Friday, February 22, 2013

Close Call


People and their worldviews are fascinating.

A now former Facebook friend posted something along these lines a while back: "FML! We totalled our car today after just getting it paid off last month and letting the insurance lapse.  Thank God we're OK."

I commented what seemed like a natural response: "I'm so glad y'all are OK.  Why do you suppose God caused the accident in the first place?".  She unfriended and blocked me.  This made be wonder a series of things...
  • Why would my asking that question upset her so much that she would unfriend and block me?
  • What about her faith makes her so sensitive to questions about it?
  • More broadly, why would this god total her newly paid-off and uninsured car in the first place?  Doesn't this god love her?  If this god of hers really is in control and we're living out his perfect plan, why not spare her from the accident to begin with? 
  • Or is it that this god can't stop accidents but can stop people from getting hurt in them?  If he can stop people from dying in accidents, why doesn't he help the tens of thousands of good people who die in accidents every year?  This is called "the arrogance of the spared" and it makes no sense at all.
  • And if your response is "God is mysterious and unknowable," what's all this $#!+ about you having a personal relationship with him?


Monday, February 18, 2013

Long Distance Love


A dear friend and I were discussing religion recently.  She said "I can't imagine living in a world without Christ."  I replied "You realize you're talking about a Middle-Eastern carpenter and faith-healer who lived in Palestine 2,000 years ago, right?"
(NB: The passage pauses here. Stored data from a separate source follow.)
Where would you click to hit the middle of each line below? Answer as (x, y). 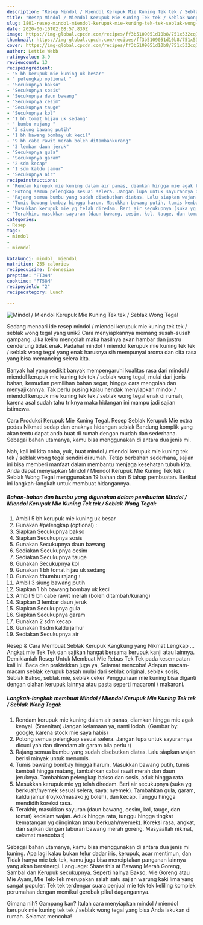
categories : (22, 220)
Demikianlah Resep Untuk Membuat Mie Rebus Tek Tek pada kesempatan (98, 659)
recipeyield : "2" (29, 286)
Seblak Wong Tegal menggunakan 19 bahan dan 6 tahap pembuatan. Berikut (102, 477)
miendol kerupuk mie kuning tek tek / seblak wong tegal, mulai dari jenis (96, 376)
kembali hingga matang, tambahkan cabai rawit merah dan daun (95, 771)
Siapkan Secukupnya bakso (50, 531)
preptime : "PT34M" (30, 275)
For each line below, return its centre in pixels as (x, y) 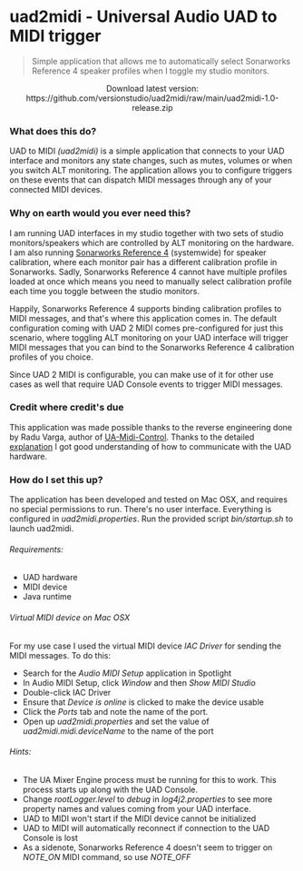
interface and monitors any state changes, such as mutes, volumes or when (151, 161)
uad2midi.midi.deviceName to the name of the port (118, 731)
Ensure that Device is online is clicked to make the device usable (143, 702)
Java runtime (47, 597)
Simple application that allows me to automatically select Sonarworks (161, 61)
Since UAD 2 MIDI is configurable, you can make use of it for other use (142, 374)
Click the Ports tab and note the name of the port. (115, 711)
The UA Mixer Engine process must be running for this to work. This (149, 779)
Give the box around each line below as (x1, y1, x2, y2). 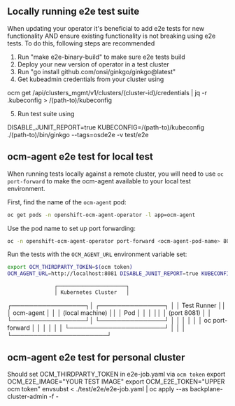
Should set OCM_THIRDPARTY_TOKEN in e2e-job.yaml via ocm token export (7, 370, 226, 378)
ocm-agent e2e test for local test (7, 150, 154, 163)
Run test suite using (17, 109, 75, 118)
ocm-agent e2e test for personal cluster (7, 351, 185, 363)
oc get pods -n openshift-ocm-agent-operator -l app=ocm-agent (7, 211, 196, 218)
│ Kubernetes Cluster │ (54, 289, 130, 296)
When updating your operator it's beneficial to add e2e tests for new (7, 24, 205, 32)
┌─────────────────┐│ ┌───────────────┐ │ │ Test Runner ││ (7, 301, 226, 310)
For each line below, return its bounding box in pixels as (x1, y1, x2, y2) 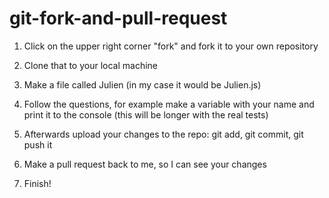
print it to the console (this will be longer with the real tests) (23, 108, 269, 121)
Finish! (23, 177, 52, 189)
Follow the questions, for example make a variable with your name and (23, 98, 315, 110)
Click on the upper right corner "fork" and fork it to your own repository (23, 40, 319, 52)
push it (23, 138, 53, 151)
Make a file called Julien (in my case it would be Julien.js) (23, 78, 262, 91)
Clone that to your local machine (23, 59, 159, 71)
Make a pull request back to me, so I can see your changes (23, 158, 267, 170)
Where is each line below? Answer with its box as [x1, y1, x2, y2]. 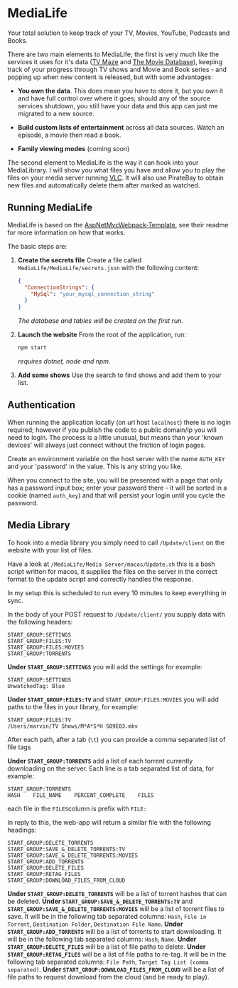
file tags [7, 743, 31, 751]
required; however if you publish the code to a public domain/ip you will [7, 426, 217, 434]
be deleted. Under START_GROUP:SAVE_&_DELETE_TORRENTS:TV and [7, 897, 193, 905]
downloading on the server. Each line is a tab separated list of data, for [7, 764, 215, 773]
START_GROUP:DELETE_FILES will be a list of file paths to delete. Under [7, 942, 206, 951]
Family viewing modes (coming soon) [17, 144, 130, 153]
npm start [17, 344, 48, 351]
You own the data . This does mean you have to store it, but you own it [17, 86, 224, 95]

The idea that Jesus of Nazareth is alive and well in our hearts is astonishingly crazy.  As Sam Harris is fond of saying, it would be difficult to believe people actually believed such a thing if so many people did not actually believe it.  In the Bible itself, Jesus tells his followers the equivalent of "I'll be right back!" over and over again.  That was 2,000 years ago, and he has not been seen or heard from since.

I hope my friend likes long-distance relationships.
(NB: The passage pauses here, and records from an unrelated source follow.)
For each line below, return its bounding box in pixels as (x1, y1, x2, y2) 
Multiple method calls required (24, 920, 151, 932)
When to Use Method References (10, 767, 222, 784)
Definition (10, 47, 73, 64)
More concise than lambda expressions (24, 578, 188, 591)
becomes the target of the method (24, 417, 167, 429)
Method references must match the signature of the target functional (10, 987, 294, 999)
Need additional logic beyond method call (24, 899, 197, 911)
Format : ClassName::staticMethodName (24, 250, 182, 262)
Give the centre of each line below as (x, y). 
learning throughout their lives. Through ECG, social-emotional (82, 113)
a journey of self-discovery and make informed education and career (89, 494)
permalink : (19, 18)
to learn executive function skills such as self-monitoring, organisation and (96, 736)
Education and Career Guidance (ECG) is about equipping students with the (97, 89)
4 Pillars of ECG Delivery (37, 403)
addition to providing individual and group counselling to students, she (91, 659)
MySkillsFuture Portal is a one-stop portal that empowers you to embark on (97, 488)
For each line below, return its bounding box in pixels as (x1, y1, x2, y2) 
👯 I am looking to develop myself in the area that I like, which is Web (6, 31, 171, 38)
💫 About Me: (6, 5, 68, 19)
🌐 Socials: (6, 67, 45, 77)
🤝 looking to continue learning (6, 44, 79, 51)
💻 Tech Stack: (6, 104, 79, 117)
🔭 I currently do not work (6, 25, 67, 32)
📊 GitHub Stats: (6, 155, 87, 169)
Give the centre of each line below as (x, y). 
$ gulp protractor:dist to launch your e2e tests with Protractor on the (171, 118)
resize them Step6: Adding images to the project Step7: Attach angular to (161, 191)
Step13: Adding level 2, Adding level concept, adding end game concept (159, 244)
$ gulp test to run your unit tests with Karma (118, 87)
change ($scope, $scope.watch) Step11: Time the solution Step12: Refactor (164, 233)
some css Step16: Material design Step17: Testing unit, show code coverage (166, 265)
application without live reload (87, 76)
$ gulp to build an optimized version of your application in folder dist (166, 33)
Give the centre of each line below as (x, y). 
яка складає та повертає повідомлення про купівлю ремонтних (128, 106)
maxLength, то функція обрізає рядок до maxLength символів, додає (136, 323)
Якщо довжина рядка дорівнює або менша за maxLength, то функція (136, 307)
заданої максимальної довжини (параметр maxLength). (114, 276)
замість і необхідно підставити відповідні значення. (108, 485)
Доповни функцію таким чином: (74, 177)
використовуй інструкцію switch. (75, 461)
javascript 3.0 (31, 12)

A Father's Love / Good Friday


Mardi Gras was last week, which is always a fun time of year.  The next day was Ash Wednesday, which signals the beginning of Lent, when good Catholics are supposed to give up things they enjoy for 40 days.  Funny how religions generally and Christianity in particular seem to view things we enjoy as terrible for us... while viewing things that would otherwise seem despicable - like eating Jesus of Nazareth's flesh and drinking his blood - as divine.  No human flesh or blood for me thanks, even if you call it symbolic.  Make mine a cold beer and some Tex-Mex: that's divine in my book.

The end of Lent is Easter Sunday.  Two days before Easter is so-called Good Friday, when Jesus was allegedly crucified.  If I understand things correctly, God's perfect plan - in an effort for us to glorify God - was to send his son to be tortured and murdered, and for this we are supposed to love and worship God?  Doesn't sound very "good" to me, even if it was a Friday.


The Ovarian Lottery


"He won the lottery when he was born
took his mother's white breast to his tongue
Trained like dogs, color and smell
walks by me to get to him
police man
police man
He won the lottery by being born
big hand slapped a white male american
Do no wrong, so clean cut
dirty his hands, it comes right off
police man
police man..."

- from "WMA (White Male American)" by Pearl Jam, as featured on their album Vs.


Warren Buffett is often quoted as saying he won the Ovarian Lottery before he was born.  He's right, and if you're anything like me, you did too.  The chances of being born in the USA are roughly 50-to-1.  The chances of being born "white" and in the USA: roughly 100-to-1.  I have amazing parents, who are smart, generous and loving.  They provided me with great genes, a solid though imperfect childhood, and 2 college degrees from American universities, widely regarded as some of the best in the world.  I drive a German sports car and sleep in a king-sized bed in a heated home with unlimited fresh water available from taps inside the house anytime I want it.  I eat better than I could ask for.  My job consists of reading and talking on the telephone while sitting in a big leather chair.  I won the lottery by being born.